■ Problem details ■
Could you copy every record below exactly, leaving out the pictures?

Extracted data Start Marker

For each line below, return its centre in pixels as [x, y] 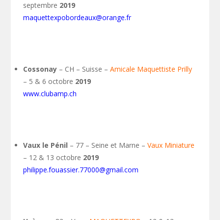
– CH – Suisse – [84, 69]
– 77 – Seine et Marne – [108, 145]
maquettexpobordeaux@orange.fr [77, 17]
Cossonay [40, 69]
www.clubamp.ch [50, 94]
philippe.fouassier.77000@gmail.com [81, 170]
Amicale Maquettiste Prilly [151, 69]
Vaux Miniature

Extracted data End Marker

■ Output below ■
For each line below, return its centre in pixels as [x, y] 
– CH – Suisse – [84, 69]
– 77 – Seine et Marne – [108, 145]
maquettexpobordeaux@orange.fr [77, 17]
Cossonay [40, 69]
www.clubamp.ch [50, 94]
philippe.fouassier.77000@gmail.com [81, 170]
Amicale Maquettiste Prilly [151, 69]
Vaux Miniature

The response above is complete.